Los Amigos was born out of the need--the need of Christian men for a place to live and study that was within their means. Several students attending the University of California at Berkeley in 1906 discussed the possibility of forming a house club where they might live together as men and brothers, helping each other, encouraging each other, and perhaps living more economically than they could separately. The earthquake that devastated San Francisco that year delayed the formation of the club for a time, but in 1907 the idea was brought up again among Charles Booth, Harry Osborne, Joseph Taylor and Gail Cleland while they were attending a YMCA Conference together at Pacific Grove, California. There they made plans to begin Los Amigos, a house club named from the Spanish translation of "The Friends." These men were joined in 1907 by William Barnum, Harold Savage, Oscar Perrine, Herman Bergh, Leonard Day, Allen Kimball, and Ludwig Rehfuess.

"When we organized Los Amigos as a house club...house clubs and fraternities were dime a dozen.
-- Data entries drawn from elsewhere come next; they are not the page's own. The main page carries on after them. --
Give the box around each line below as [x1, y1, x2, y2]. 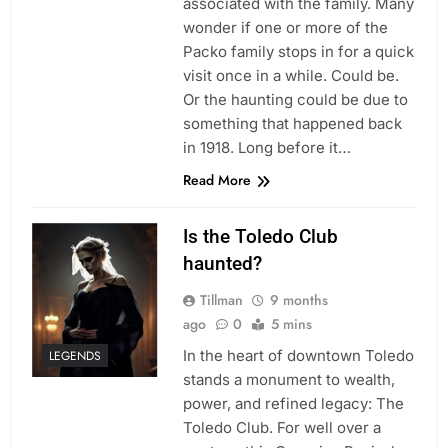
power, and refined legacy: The [182, 394, 404, 414]
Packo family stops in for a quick [182, 42, 414, 62]
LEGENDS [49, 346, 101, 365]
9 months [269, 290, 328, 311]
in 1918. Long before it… [182, 138, 351, 158]
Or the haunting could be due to [182, 90, 408, 110]
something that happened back [182, 114, 402, 134]
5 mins [270, 314, 312, 335]
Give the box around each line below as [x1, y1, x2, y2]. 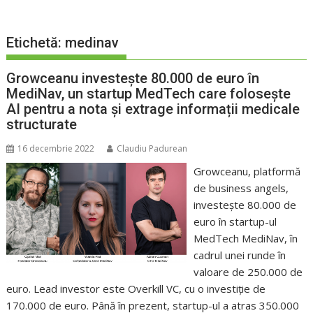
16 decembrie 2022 [17, 143, 95, 155]
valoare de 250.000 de [193, 265, 303, 279]
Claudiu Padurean [117, 143, 188, 155]
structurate [6, 116, 78, 133]
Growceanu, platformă [193, 164, 300, 179]
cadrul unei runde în [193, 248, 286, 263]
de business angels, [193, 181, 289, 196]
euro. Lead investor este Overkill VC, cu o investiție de [6, 282, 266, 296]
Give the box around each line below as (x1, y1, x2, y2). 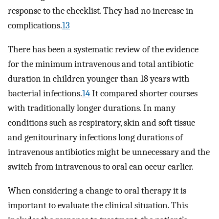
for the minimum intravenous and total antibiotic (8, 59, 194, 70)
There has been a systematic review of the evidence (8, 44, 198, 55)
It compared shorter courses (90, 88, 197, 99)
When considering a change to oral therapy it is (8, 185, 186, 196)
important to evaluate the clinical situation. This (8, 199, 188, 211)
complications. (8, 20, 62, 31)
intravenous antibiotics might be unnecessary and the (8, 147, 210, 158)
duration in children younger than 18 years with (8, 73, 190, 85)
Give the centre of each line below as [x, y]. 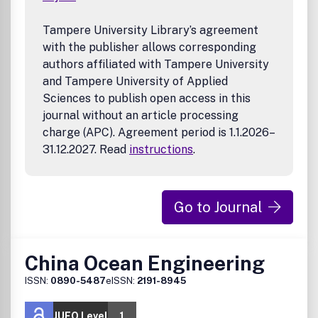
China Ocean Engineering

They came, they lived for a few months or a few years, then they went out of existence again. But Los Amigos did not go out of existence," recalled Gail Cleland. Cleland continues, "And seven years later...in response to the suggestion of Benjamin Ide Wheeler, the President of the University of California, we organized our house club as a national fraternity of one chapter." Past National President William B. Herms (Alpha) described the origins of Alpha Kappa Lambda in THE LOGOS in 1925: "Distinguished scholars contributed to the building of the new Fraternity. (President Wheeler) gave advice and encouragement, Professor Charles Mills Gayley and Professor James T. Allen suggested the name 'Alpha Kappa Lambda' and the motto 'Alethia Kai Logos'."
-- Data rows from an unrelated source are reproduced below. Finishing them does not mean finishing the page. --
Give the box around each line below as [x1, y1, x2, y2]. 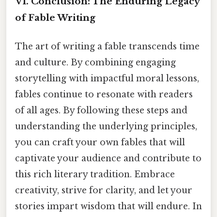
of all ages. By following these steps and [15, 105, 187, 116]
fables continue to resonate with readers [15, 89, 193, 100]
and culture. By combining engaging [15, 57, 176, 68]
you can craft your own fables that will [15, 137, 185, 148]
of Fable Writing [15, 12, 95, 24]
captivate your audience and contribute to [15, 153, 201, 164]
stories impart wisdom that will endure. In [15, 201, 202, 212]
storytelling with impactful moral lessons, [15, 73, 199, 84]
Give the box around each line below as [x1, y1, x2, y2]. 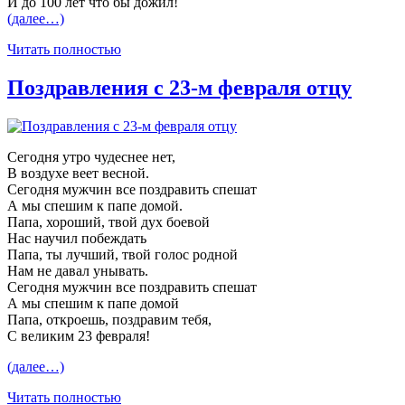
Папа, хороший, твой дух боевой [7, 214, 210, 231]
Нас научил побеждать [7, 231, 146, 247]
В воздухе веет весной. [7, 165, 149, 182]
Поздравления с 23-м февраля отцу [7, 76, 352, 100]
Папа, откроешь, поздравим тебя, [7, 312, 212, 328]
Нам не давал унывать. [7, 263, 148, 279]
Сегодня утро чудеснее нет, [7, 149, 175, 165]
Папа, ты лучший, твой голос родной [7, 247, 238, 263]

The founders of Los Amigos were a diverse group, but they all had the common desire for studious living in their college environment and continued integrity after their formal education concluded. On April 22, 1914, a formation banquet was held in the Hotel Shattuck in Berkley, with members of the new Fraternity and many guests from the community of the University of California in attendance. Alpha Kappa lambda became the first Fraternity to be founded on the West Coast, indeed west of the Rocky Mountains! Besides being born in the West and spreading east, Alpha Kappa lambda was unique in another way. "Of particular novelty is statement that the Ideals of the Fraternity are to develop the 'social, intellectual, moral, and religious welfare of it members, (and) to foster and encourage among its members Christian principles, service, higher education, culture, and refinement'," reported The Berkeley Gazette (April 27, 1914) a few days following the formal installation of the Alpha Chapter of Alpha Kappa Lambda.
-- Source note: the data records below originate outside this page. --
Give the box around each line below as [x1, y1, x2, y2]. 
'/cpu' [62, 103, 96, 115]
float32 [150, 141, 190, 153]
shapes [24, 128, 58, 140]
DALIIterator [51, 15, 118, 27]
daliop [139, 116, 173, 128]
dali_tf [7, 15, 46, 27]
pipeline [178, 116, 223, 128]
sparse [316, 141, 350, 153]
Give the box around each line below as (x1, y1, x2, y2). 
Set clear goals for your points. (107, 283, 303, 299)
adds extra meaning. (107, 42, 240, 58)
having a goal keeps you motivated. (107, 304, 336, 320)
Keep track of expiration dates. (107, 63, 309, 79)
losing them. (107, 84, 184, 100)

The Oakland Examiner, in reporting the founding of Alpha Kappa Lambda, said, "Alpha Kappa Lambda was launched with a membership of forty-three and has the hearty sanction of a number of the foremost members of the faculty. The membership comprises largely the roster of Los Amigos Club, an organization which has often ranked first in scholarship standing in the annual reports of the University of California. It is considered significant that many prominent members of the faculty not only endorsed the new fraternity, but assisted in its formation."

The eleven founding members were "typical" college men in many ways, yet atypical in their desire to foster brotherhood, scholarship, and service. Their legacy lives on today in chapters across the nation.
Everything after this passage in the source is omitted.